ASSISI – Varcare la soglia della Basilica superiore di Assisi è come narrare a noi stessi da dove gli umbri provengono in un salto indietro nel tempo che racconta fiabe immaginarie, racconti epici e miseria, povertà e lebbra, ma anche un profondo senso di spiritualità che da sempre ispira questa regione nel cuore d’Italia. Gli affreschi di Giotto evocano quel tempo lontano, ma intriso di storia e di un’arte che si fa narrazione pur nella doppia relazione di una prospettiva inesistente, ma di una visione superba e inimitabile. Ambientare in questo contesto lo spettacolo “Francesco con Aldo Cazzullo e Angelo Branduardi ha significato trovare l’ambito più adeguato per evocare quel Medioevo prodigo di santi-eroi che nel nome di Dio produssero tra le più alte forme del pensiero umano. Lo spettacolo messo in scena nella Basilica Superiore di San Francesco d’Assisi, è stato molto più di una rappresentazione: un’esperienza di ascolto e di contemplazione, in cui parola, musica e spazio sacro si sono fusi in un unico respiro.

La voce di Cazzullo, limpida e narrante, ha guidato il pubblico lungo la vita di Francesco d’Assisi senza retorica né agiografia facile. Il suo racconto, saldo nelle fonti ma capace di vibrare nel presente, ha restituito un Francesco radicale, inquieto, sorprendentemente attuale: un uomo che sceglie la povertà non come rinuncia, ma come libertà; la pace non come idea astratta, ma come gesto quotidiano. Le parole, pronunciate sotto le volte della Basilica, sembravano dialogare con la pietra stessa, assumendo un peso e una risonanza quasi fisica.

Accanto, e dentro, questo racconto, la musica di Angelo Branduardi, accompagnato al pianoforte da Fabio Valdemarin, ha agito come una seconda voce, più antica e più misteriosa. I suoi canti – essenziali, spirituali, arcaici – che hanno ripercorso le laudi francescane, non hanno illustrato il testo, ma lo hanno attraversato, aprendo varchi emotivi e simbolici. Branduardi non accompagna: evoca. Le sue melodie, sospese tra Medioevo e senza tempo, sembravano nascere dagli affreschi stessi.
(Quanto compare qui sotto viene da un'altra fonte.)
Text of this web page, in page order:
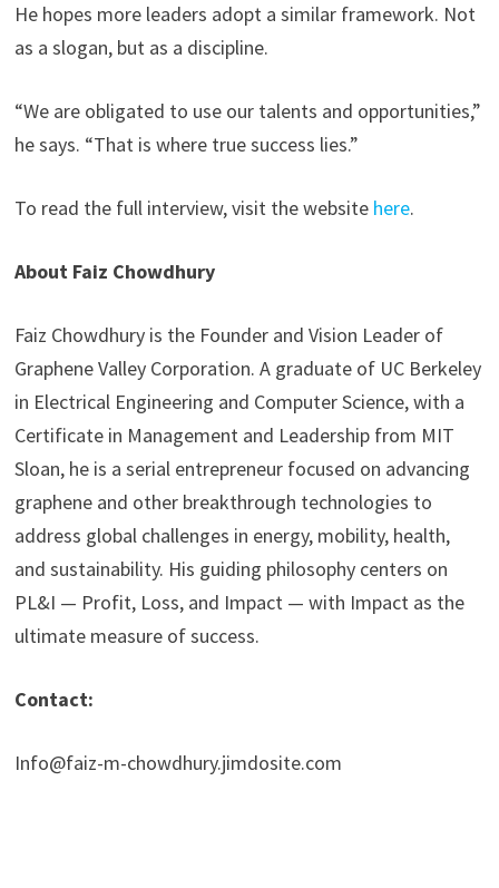
He hopes more leaders adopt a similar framework. Not
as a slogan, but as a discipline.
“We are obligated to use our talents and opportunities,”
he says. “That is where true success lies.”
To read the full interview, visit the website here.
About Faiz Chowdhury
Faiz Chowdhury is the Founder and Vision Leader of
Graphene Valley Corporation. A graduate of UC Berkeley
in Electrical Engineering and Computer Science, with a
Certificate in Management and Leadership from MIT
Sloan, he is a serial entrepreneur focused on advancing
graphene and other breakthrough technologies to
address global challenges in energy, mobility, health,
and sustainability. His guiding philosophy centers on
PL&I — Profit, Loss, and Impact — with Impact as the
ultimate measure of success.
Contact:
Info@faiz-m-chowdhury.jimdosite.com
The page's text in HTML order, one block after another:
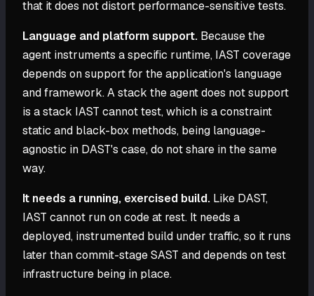
that it does not distort performance-sensitive tests.
Language and platform support. Because the
agent instruments a specific runtime, IAST coverage
depends on support for the application's language
and framework. A stack the agent does not support
is a stack IAST cannot test, which is a constraint
static and black-box methods, being language-
agnostic in DAST's case, do not share in the same
way.
It needs a running, exercised build. Like DAST,
IAST cannot run on code at rest. It needs a
deployed, instrumented build under traffic, so it runs
later than commit-stage SAST and depends on test
infrastructure being in place.
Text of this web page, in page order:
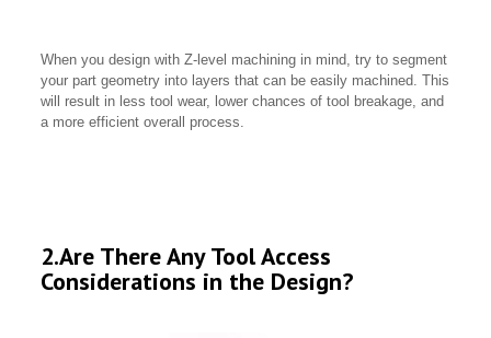
When you design with Z-level machining in mind, try to segment
your part geometry into layers that can be easily machined. This
will result in less tool wear, lower chances of tool breakage, and
a more efficient overall process.
2.Are There Any Tool Access
Considerations in the Design?
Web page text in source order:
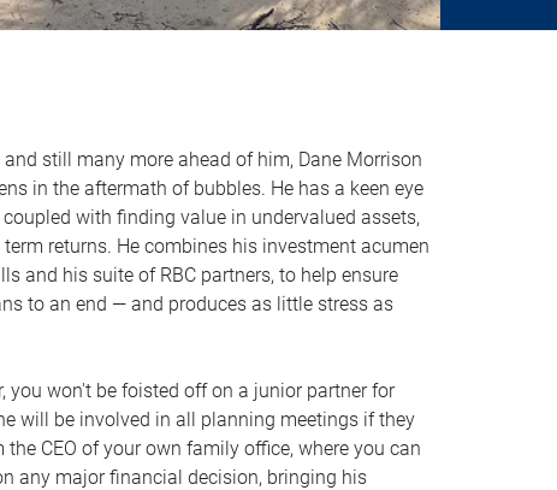
still many more ahead of him, Dane Morrison
in the aftermath of bubbles. He has a keen eye
with finding value in undervalued assets,
returns. He combines his investment acumen
and his suite of RBC partners, to help ensure
to an end — and produces as little stress as
you won't be foisted off on a junior partner for
will be involved in all planning meetings if they
CEO of your own family office, where you can
any major financial decision, bringing his
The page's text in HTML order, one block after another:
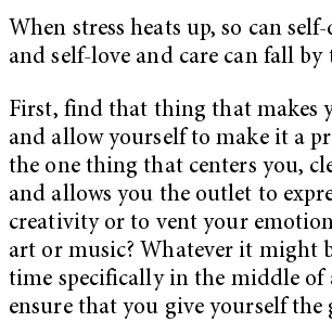
When stress heats up, so can
and self-love and care can fall by
First, find that thing that makes
and allow yourself to make it a
the one thing that centers you,
and allows you the outlet to
creativity or to vent your
art or music? Whatever it might
time specifically in the middle of
ensure that you give yourself the
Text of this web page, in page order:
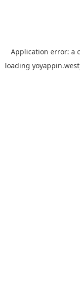
Application error: a
loading

Ed è proprio il contesto a rendere lo spettacolo irripetibile. Gli affreschi giotteschi della Basilica Superiore non erano semplice sfondo, ma presenza viva: la vita di Francesco dipinta da Giotto tornava a raccontarsi attraverso voce e musica, in un gioco di rimandi tra immagine, parola e suono. Guardando quelle scene mentre si ascoltava la storia, si aveva la sensazione che il tempo si piegasse, che il XIII secolo e il nostro presente potessero coincidere per un istante.
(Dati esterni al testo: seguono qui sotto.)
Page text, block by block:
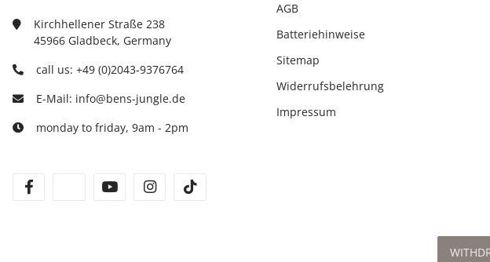
Kirchhellener Straße 238
45966 Gladbeck, Germany
call us: +49 (0)2043-9376764
E-Mail: info@bens-jungle.de
monday to friday, 9am - 2pm
twitteryoutube instagram
AGB
Batteriehinweise
Sitemap
Widerrufsbelehrung
Impressum
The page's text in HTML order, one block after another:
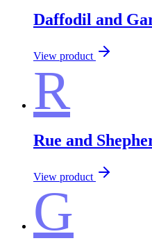
Daffodil and
View product
R
Rue and
View product
G
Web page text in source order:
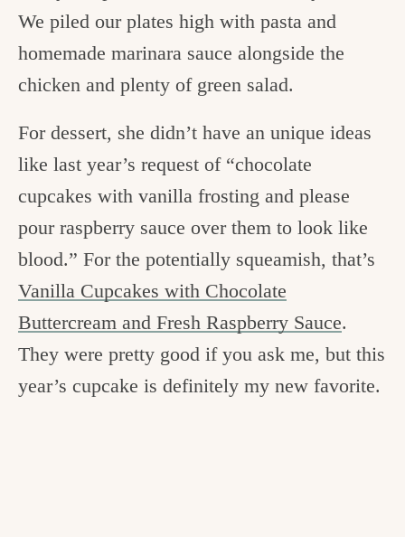
We piled our plates high with pasta and
homemade marinara sauce alongside the
chicken and plenty of green salad.
For dessert, she didn’t have an unique ideas
like last year’s request of “chocolate
cupcakes with vanilla frosting and please
pour raspberry sauce over them to look like
blood.” For the potentially squeamish, that’s
Vanilla Cupcakes with Chocolate
Buttercream and Fresh Raspberry Sauce.
They were pretty good if you ask me, but this
year’s cupcake is definitely my new favorite.
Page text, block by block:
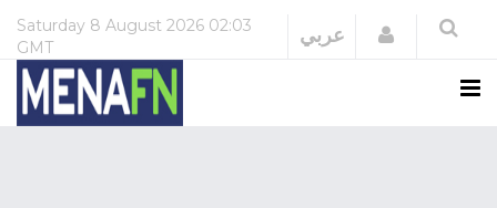
Saturday 8 August 2026 02:03
GMT
عربي Login
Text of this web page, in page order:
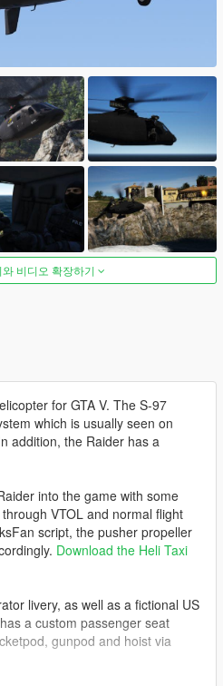
비디오 확장하기
for GTA V. The S-97
which is usually seen on
addition, the Raider has a
into the game with some
VTOL and normal flight
script, the pusher propeller
Download the Heli Taxi
livery, as well as a fictional US
a custom passenger seat
gunpod and hoist via

“Francesco” è uno spettacolo sobrio, intenso, profondamente rispettoso del luogo e del personaggio che evoca. Non cerca l’effetto, ma la verità emotiva; non alza la voce, ma arriva lontano. Uscendo dalla Basilica, si aveva la percezione di aver assistito non solo a un evento culturale, ma a un momento di silenziosa meditazione condivisa, in cui arte, fede e bellezza hanno trovato un raro equilibrio.

Le varie fasi dello spettacolo sono state interamente registrate dai tecnici delle rete tivù La7: ne scaturirà un programma che presto sarà messo in onda per la serie “Una Giornata particolare” condotta dallo stesso Aldo Cazzullo.